Your SATA controller loads, but both ports show no device connected:

  • ata1: SATA link down
  • ata2: SATA link down

And lsblk confirms it: only the eMMC (mmcblk0) is detected, no HDDs at all.

So this is not RAID and not filesystem corruption — the HDDs are simply not being detected at the SATA link level (hardware layer).

That points to:

  • drives not powered
  • power splitter/adapter issue
  • loose SATA data/power connection
  • or a SATA board/controller hardware issue

Also: cat /proc/mdstat returning nothing is expected here, because no disks detected = no md RAID to show.

Next step is hardware isolation: connect one drive only (direct power + SATA), then re-check lsblk and dmesg.

Note: a drive spinning only confirms power, not SATA data link. SATA link down means the controller can’t establish the data connection.

i pulled from another machine a 2,5 inch drive and anothe 3.5 inch drive. Hooked them on the zimaboard.

now i see the 2,5 inch drive, and not the 3,5 inch drive? Power?? i bought the heavy poweradapter from the zima store just to prevent this kind of stuff..
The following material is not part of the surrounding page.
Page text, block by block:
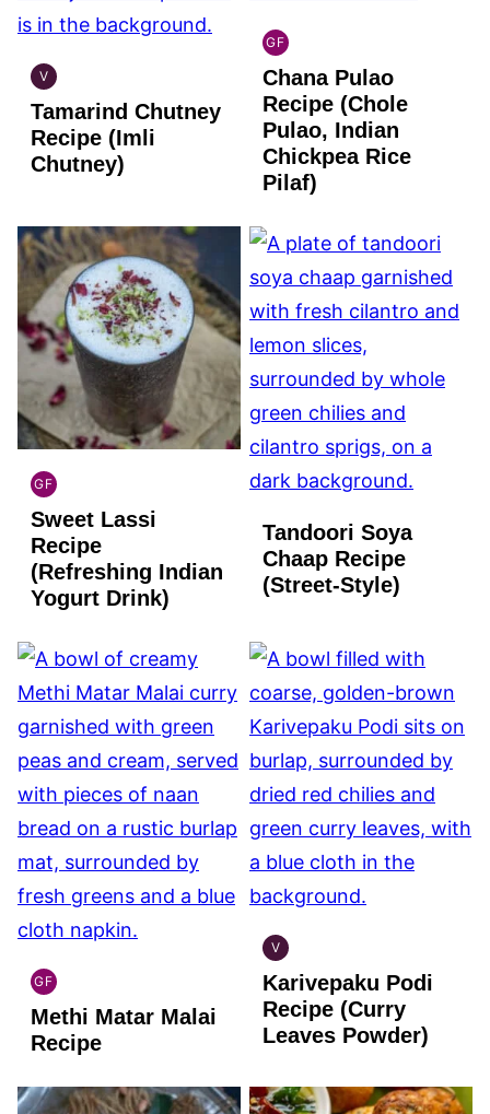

So i fell back on the original poweradapter from Zima, not the 120W 12V/10A GaN Power Adapter for ZimaBoard & ZimaBoard 2, ZBA070.

now i see the drives and i’m going to stresstest the setup.

Damn poweradapters.. hope i get it refunded or send a new good one. Because i dont know if the adapter is powerfull enough for two 3,5 inch drives and a nvme pci drive.

Even the monitor is working again now? Only failed message i see flashing by is something about the nvidia daemon.

Thank you for you patience and advice!!

:grinning_face:

That result points strongly to power stability, not RAID.

It’s very common that:

  • a 2.5" drive is detected (lower spin-up demand)
  • but a 3.5" drive is not detected (high 12V spin-up/inrush current)

Even if the 3.5" drive “spins”, it can still brown-out/reset during startup, and the SATA link never fully comes up (which matches your earlier SATA link down logs).

If switching to a different adapter immediately makes the 3.5" drives appear again, that’s a strong indicator the first adapter/cable isn’t handling spin-up load reliably.

Your plan now is correct:

  • stay on the stable adapter
  • stress test with heavy read/write for a few hours
  • if stable, you’ve found the root cause.

Nice, the fact the monitor is stable again after switching adapters supports the same conclusion: the issue was power delivery stability affecting multiple components, not RAID.

The NVIDIA daemon message is usually unrelated unless you’re actively using a GPU.

If you want one final confirmation during the stress test, keep an eye out for any resets/I/O errors:

dmesg -T | egrep -i "ata|reset|crc|I/O error" | tail -50

If that stays clean under load, you’re sorted.

Looks good, one issue:

“Expecting device /dev/disk/by-label/casaos-data”,

but it has no negative effect (for now) remounting might fix it. but first i let it run.

That message is expected when ZimaOS can’t see the DATA disk.

Expecting device /dev/disk/by-label/casaos-data… simply means ZimaOS is waiting for the drive/partition labelled casaos-data (your main DATA/app storage). When the SATA disks weren’t detected, that label didn’t appear, so ZimaOS kept waiting.

So it’s another confirmation the issue at that moment was disk detection/power/SATA link, not RAID itself.